Ты сжимаешь и разжимаешь кулак. Она не замечает, не желает замечать сигналы твоего тела точно так же, как ты не желаешь замечать ее.
Конечно же, ты пойдешь, от долгих пьяных ночных бдений у тебя кровь в теле застоялась. Да и, в любом случае, нужно чем-то занять время до вечера.
Она тихо выходит из дома вслед за тобой, все еще в халате.
– А почему ты такой… Что с тобой?
- Со мной ровно ничего особенного!
- Ха, – она обходит машину.
- Нет. Тебе нельзя. Ты беременна.
- Тебе тоже нельзя. Я беременна.
Она плюхается на водительское сиденье и заводит машину. Ты потираешь загривок и, в конце концов, удовольствуешься пассажирским креслом.
Ты слышишь, как торчок прерывисто дышит, скорчившись на полу, и невольно задумываешься, в кого ты превратился за последний месяц. В изменщика, да, это случилось внезапно, но с этим ты смирился без особого удивления и самоедства. В пьяницу – все зашло так далеко, что тебе пришлось задуматься о том, нет ли в вашей семье генетической предрасположенности к этому пороку, учитывая ситуацию с твоей сестрой. В плохого врача, который использует свои знания большей частью для того, чтобы причинять боль, а не облегчать страдания. Раньше такое с тобой уже случалось, но у тебя всегда находились оправдания – либо война, либо, в последние годы, приятное изумление в его взгляде, когда ты проделывал что-то такое на его глазах. Но сейчас его здесь нет, и некому сказать тебе, что совершенно нормально силой разоружать человека, без сомнения, не представлявшего никакой серьезной угрозы.
Ладно, это ради Айзека.
- Айзек Уитни? – окликаешь ты, заглядывая в комнату, полную наркоманов. Потревоженные шумом, они начинают шевелиться в темных углах, словно змеи, расползающиеся в свои норы. – Айзек Уитни?

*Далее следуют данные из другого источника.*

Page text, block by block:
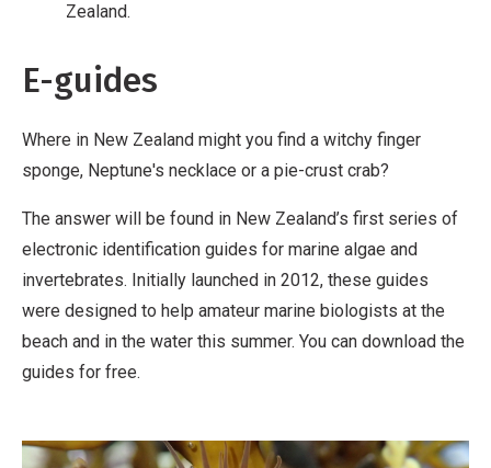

Молодой (ошеломительно, обескураживающее молодой) голос отзывается в нескольких ярдах от тебя.
– Доктор Уотсон?
- Господи, Айзек. – Ты проверяешь его показатели и развязываешь шнурок на руке. Его глаза смотрят вовсе не так ясно, как следовало бы. Ему едва ли есть восемнадцать.
- О, привет, Джон. Не ожидал тебя тут увидеть. – Ты каменеешь. За твоей спиной раздается голос Шерлока, и вся комната как будто сотрясается. В животе мгновенно растекается тепло, в голове вспыхивают тревожные ассоциации: кофе, гром, детские страхи. – Может, и меня заберешь?
Твои глаза отказываются верить в то, что это он. Ты никогда еще не видел его таким грязным и одетым в какое-то тряпье. Он ухмыляется по-злодейски невозмутимо.
- Это не то, что ты думаешь.
- Не то. Черт возьми, совсем не то, – ты возмущенно сжимаешь кулак.
Потом поворачиваешься к Айзеку и помогаешь ему подняться на ноги. Тот, кажется, одновременно испытывает и страх и облегчение, и вообще больше всего сейчас напоминает ребенка, недооценившего последствия бегства из дома.
– Мэри снаружи, в машине. Иди, я сейчас догоню.
Шерлок спокойно смотрит на тебя. И даже имеет наглость выглядеть озорным и возбужденным. Он тянется к твоей руке.
- Нет, - отшатываешься ты. – Посмотри на себя. Я сам пил до беспамятства и весь погряз во лжи только для того, чтобы дать тебе возможность разделаться с твоим гребанным важным расследованием. А теперь я нахожу тебя в наркопритоне. От тебя несет, как от чумы. И ты уж точно на хрен обдолбан.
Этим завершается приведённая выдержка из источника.